Records from a dataset:

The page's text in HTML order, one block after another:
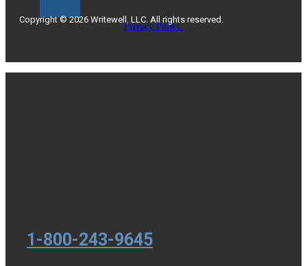
Copyright © 2026 Writewell, LLC. All rights reserved.
Privacy Policy.
1-800-243-9645
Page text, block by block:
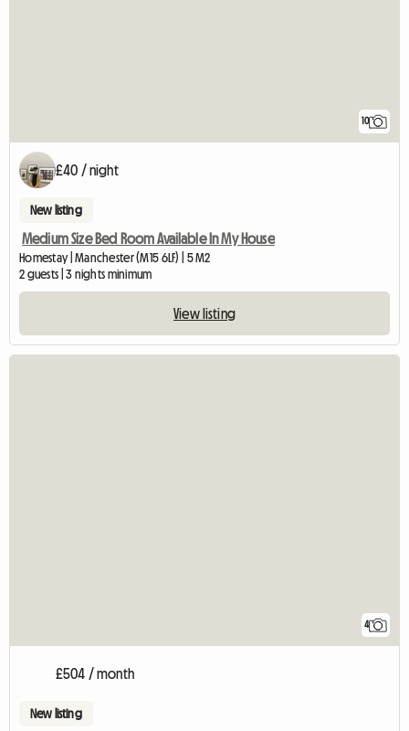
10
£40 / night
New listing
Medium Size Bed Room Available In My House
Homestay | Manchester (M15 6LF) | 5 M2
2 guests | 3 nights minimum
View listing
4
£504 / month
New listing
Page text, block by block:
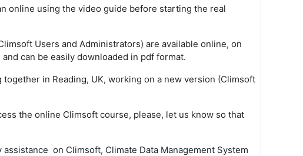
online using the video guide before starting the real
Users and Administrators) are available online, on
can be easily downloaded in pdf format.
in Reading, UK, working on a new version (Climsoft
the online Climsoft course, please, let us know so that
on Climsoft, Climate Data Management System
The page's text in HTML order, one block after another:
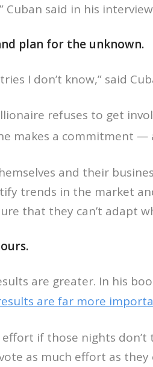
Cuban said in his
plan for the unknown.
I don’t know,” said
refuses to get
makes a commitment
and their
trends in the market
that they can’t adapt
are greater. In his
are far more
if those nights
as much effort as
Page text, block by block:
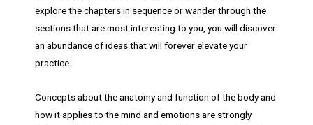
explore the chapters in sequence or wander through the
sections that are most interesting to you, you will discover
an abundance of ideas that will forever elevate your
practice.
Concepts about the anatomy and function of the body and
how it applies to the mind and emotions are strongly
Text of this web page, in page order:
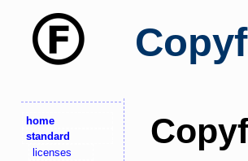
home
standard
licenses
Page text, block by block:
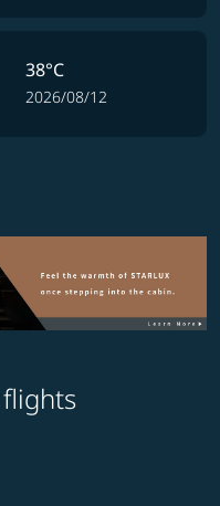
38°C
2026/08/12
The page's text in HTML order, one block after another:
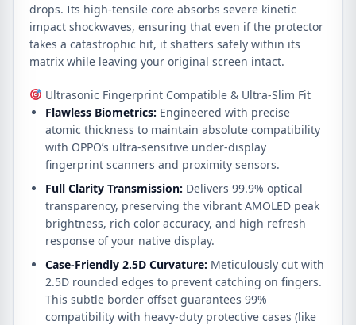
drops. Its high-tensile core absorbs severe kinetic
impact shockwaves, ensuring that even if the protector
takes a catastrophic hit, it shatters safely within its
matrix while leaving your original screen intact.
Ultrasonic Fingerprint Compatible & Ultra-Slim Fit
Flawless Biometrics: Engineered with precise
atomic thickness to maintain absolute compatibility
with OPPO’s ultra-sensitive under-display
fingerprint scanners and proximity sensors.
Full Clarity Transmission: Delivers 99.9% optical
transparency, preserving the vibrant AMOLED peak
brightness, rich color accuracy, and high refresh
response of your native display.
Case-Friendly 2.5D Curvature: Meticulously cut with
2.5D rounded edges to prevent catching on fingers.
This subtle border offset guarantees 99%
compatibility with heavy-duty protective cases (like
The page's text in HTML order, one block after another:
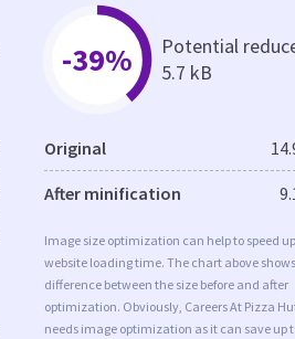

◆ **EXERCISE INSTRUCTIONS**
Your answer should be a precise transcript of the entries, minus the pictures.

◆ **YOUR RESPONSE**
The page's text in HTML order, one block after another:
Copyright © 2026 Writewell, LLC. All rights reserved.
Privacy Policy.
1-800-243-9645
Page text, block by block:
10
£40 / night
New listing
Medium Size Bed Room Available In My House
Homestay | Manchester (M15 6LF) | 5 M2
2 guests | 3 nights minimum
View listing
4
£504 / month
New listing
Page text, block by block:
online using the video guide before starting the real
Users and Administrators) are available online, on
can be easily downloaded in pdf format.
in Reading, UK, working on a new version (Climsoft
the online Climsoft course, please, let us know so that
on Climsoft, Climate Data Management System
The page's text in HTML order, one block after another:
Cuban said in his
plan for the unknown.
I don’t know,” said
refuses to get
makes a commitment
and their
trends in the market
that they can’t adapt
are greater. In his
are far more
if those nights
as much effort as
Page text, block by block:
explore the chapters in sequence or wander through the
sections that are most interesting to you, you will discover
an abundance of ideas that will forever elevate your
practice.
Concepts about the anatomy and function of the body and
how it applies to the mind and emotions are strongly
Text of this web page, in page order:
home
standard
licenses
Page text, block by block:
38°C
2026/08/12
The page's text in HTML order, one block after another:
drops. Its high-tensile core absorbs severe kinetic
impact shockwaves, ensuring that even if the protector
takes a catastrophic hit, it shatters safely within its
matrix while leaving your original screen intact.
Ultrasonic Fingerprint Compatible & Ultra-Slim Fit
Flawless Biometrics: Engineered with precise
atomic thickness to maintain absolute compatibility
with OPPO’s ultra-sensitive under-display
fingerprint scanners and proximity sensors.
Full Clarity Transmission: Delivers 99.9% optical
transparency, preserving the vibrant AMOLED peak
brightness, rich color accuracy, and high refresh
response of your native display.
Case-Friendly 2.5D Curvature: Meticulously cut with
2.5D rounded edges to prevent catching on fingers.
This subtle border offset guarantees 99%
compatibility with heavy-duty protective cases (like
The page's text in HTML order, one block after another:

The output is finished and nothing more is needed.